## What you should do:
Exact copy, no pictures: return all the data below as written.

## Data for this exercise:
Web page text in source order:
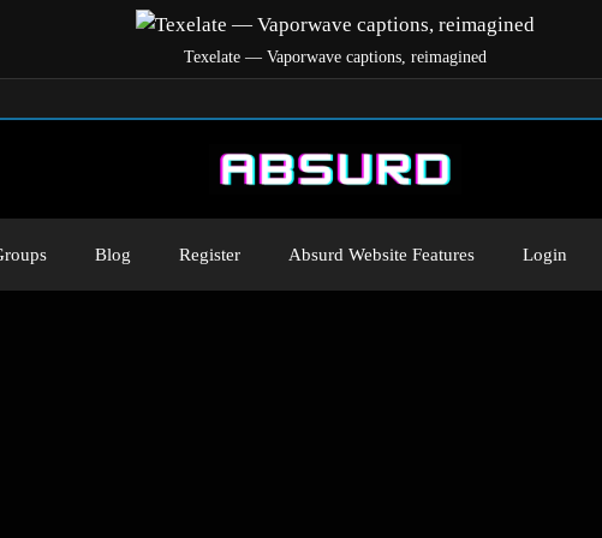
Texelate — Vaporwave captions, reimagined
Blog Register Absurd Website Features Login
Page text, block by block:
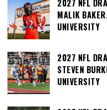
2027 NFL
MALIK
UNIVERSITY
2027 NFL
STEVEN
UNIVERSITY
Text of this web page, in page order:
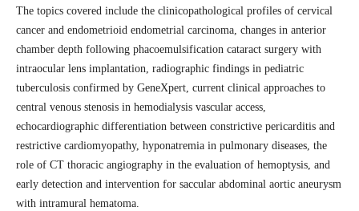
The topics covered include the clinicopathological profiles of cervical
cancer and endometrioid endometrial carcinoma, changes in anterior
chamber depth following phacoemulsification cataract surgery with
intraocular lens implantation, radiographic findings in pediatric
tuberculosis confirmed by GeneXpert, current clinical approaches to
central venous stenosis in hemodialysis vascular access,
echocardiographic differentiation between constrictive pericarditis and
restrictive cardiomyopathy, hyponatremia in pulmonary diseases, the
role of CT thoracic angiography in the evaluation of hemoptysis, and
early detection and intervention for saccular abdominal aortic aneurysm
with intramural hematoma.
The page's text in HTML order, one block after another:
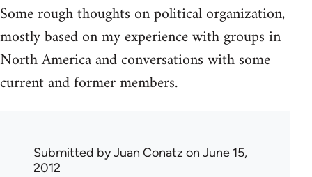
Some rough thoughts on political organization,
mostly based on my experience with groups in
North America and conversations with some
current and former members.
Submitted byJuan Conatz on June 15,
2012
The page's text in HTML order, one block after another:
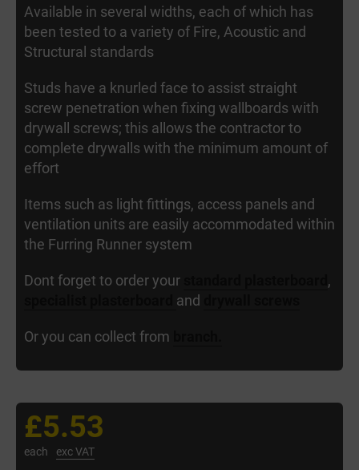
Available in several widths, each of which has
been tested to a variety of Fire, Acoustic and
Structural standards
Studs have a knurled face to assist straight
screw penetration when fixing wallboards with
drywall screws; this allows the contractor to
complete drywalls with the minimum amount of
effort
Items such as light fittings, access panels and
ventilation units are easily accommodated within
the Furring Runner system
Dont forget to order your
,
and
Or you can collect from
£5.53
each exc VAT
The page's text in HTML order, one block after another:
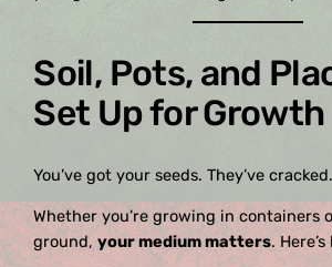
Soil, Pots, and
Set Up for Growth
You’ve got your seeds. They’ve
Whether you’re growing in containers
ground,your medium matters.
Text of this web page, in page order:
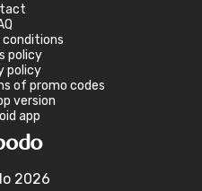
conditions
policy
policy
of promo codes
version
app
2026
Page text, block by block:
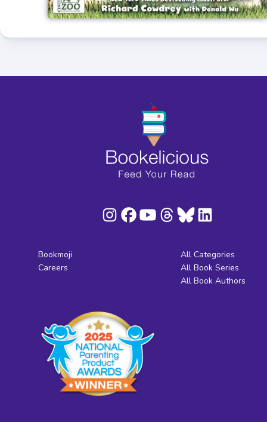
Bookmoji
Careers
All Categories
All Book Series
All Book Authors
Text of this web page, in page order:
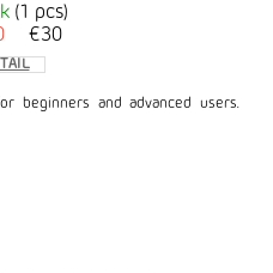
(1 pcs)
€30
beginners and advanced users.
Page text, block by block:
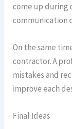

## Answer to the problem:
Web page text in source order:
Texelate — Vaporwave captions, reimagined
Blog Register Absurd Website Features Login
Page text, block by block:
2027 NFL
MALIK
UNIVERSITY
2027 NFL
STEVEN
UNIVERSITY
Text of this web page, in page order:
The topics covered include the clinicopathological profiles of cervical
cancer and endometrioid endometrial carcinoma, changes in anterior
chamber depth following phacoemulsification cataract surgery with
intraocular lens implantation, radiographic findings in pediatric
tuberculosis confirmed by GeneXpert, current clinical approaches to
central venous stenosis in hemodialysis vascular access,
echocardiographic differentiation between constrictive pericarditis and
restrictive cardiomyopathy, hyponatremia in pulmonary diseases, the
role of CT thoracic angiography in the evaluation of hemoptysis, and
early detection and intervention for saccular abdominal aortic aneurysm
with intramural hematoma.
The page's text in HTML order, one block after another:
Some rough thoughts on political organization,
mostly based on my experience with groups in
North America and conversations with some
current and former members.
Submitted byJuan Conatz on June 15,
2012
The page's text in HTML order, one block after another:
Available in several widths, each of which has
been tested to a variety of Fire, Acoustic and
Structural standards
Studs have a knurled face to assist straight
screw penetration when fixing wallboards with
drywall screws; this allows the contractor to
complete drywalls with the minimum amount of
effort
Items such as light fittings, access panels and
ventilation units are easily accommodated within
the Furring Runner system
Dont forget to order your
,
and
Or you can collect from
£5.53
each exc VAT
The page's text in HTML order, one block after another:
Soil, Pots, and
Set Up for Growth
You’ve got your seeds. They’ve
Whether you’re growing in containers
ground,your medium matters.
Text of this web page, in page order:
conditions
policy
policy
of promo codes
version
app
2026
Page text, block by block:
Bookmoji
Careers
All Categories
All Book Series
All Book Authors
Text of this web page, in page order:
(1 pcs)
€30
beginners and advanced users.
Page text, block by block:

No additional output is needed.